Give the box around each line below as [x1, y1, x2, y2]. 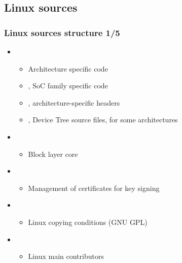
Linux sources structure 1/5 [4, 26, 120, 39]
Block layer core [28, 148, 78, 159]
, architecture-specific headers [28, 97, 120, 108]
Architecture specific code [28, 63, 108, 74]
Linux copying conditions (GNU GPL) [28, 216, 148, 227]
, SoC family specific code [28, 80, 108, 91]
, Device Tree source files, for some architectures [28, 114, 178, 125]
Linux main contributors [28, 251, 104, 261]

- _What needs to be done_:
When pictures appear among the entries, skip them and copy all remaining text precisely.

- _Expected output_:
Give the box around each line below as [x1, y1, x2, y2]. 
Linux sources structure 1/5 [4, 26, 120, 39]
Block layer core [28, 148, 78, 159]
, architecture-specific headers [28, 97, 120, 108]
Architecture specific code [28, 63, 108, 74]
Linux copying conditions (GNU GPL) [28, 216, 148, 227]
, SoC family specific code [28, 80, 108, 91]
, Device Tree source files, for some architectures [28, 114, 178, 125]
Linux main contributors [28, 251, 104, 261]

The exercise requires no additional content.